The lines of the records that include "star" should all be copied.

=== Supplied data ===
BEGIN

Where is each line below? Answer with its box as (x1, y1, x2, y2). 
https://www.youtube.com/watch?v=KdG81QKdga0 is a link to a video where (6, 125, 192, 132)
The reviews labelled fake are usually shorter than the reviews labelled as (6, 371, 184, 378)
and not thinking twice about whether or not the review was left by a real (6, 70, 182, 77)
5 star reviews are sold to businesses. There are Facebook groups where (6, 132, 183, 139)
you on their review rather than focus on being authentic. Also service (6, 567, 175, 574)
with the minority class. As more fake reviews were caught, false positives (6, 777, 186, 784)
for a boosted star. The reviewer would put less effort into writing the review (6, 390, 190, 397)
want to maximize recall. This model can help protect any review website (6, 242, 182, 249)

END
BEGIN

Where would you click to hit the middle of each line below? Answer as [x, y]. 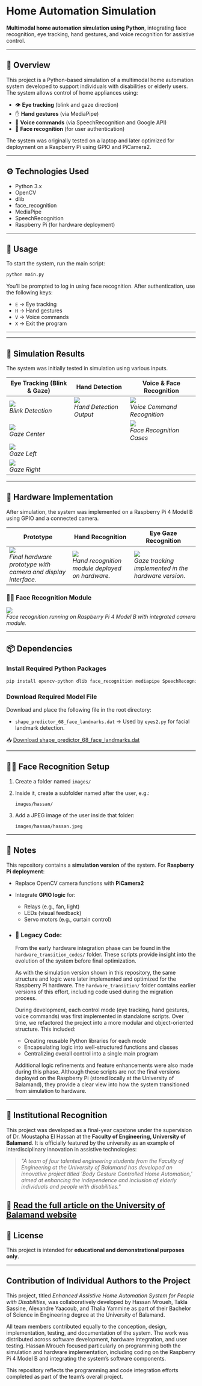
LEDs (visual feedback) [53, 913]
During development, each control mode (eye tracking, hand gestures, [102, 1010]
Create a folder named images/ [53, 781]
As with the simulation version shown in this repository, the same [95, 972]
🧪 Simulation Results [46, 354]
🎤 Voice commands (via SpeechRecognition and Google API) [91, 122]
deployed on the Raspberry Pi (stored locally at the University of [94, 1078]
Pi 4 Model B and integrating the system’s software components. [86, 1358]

END

=== Answer space ===
5 star reviews are sold to businesses. There are Facebook groups where (6, 132, 183, 139)
for a boosted star. The reviewer would put less effort into writing the review (6, 390, 190, 397)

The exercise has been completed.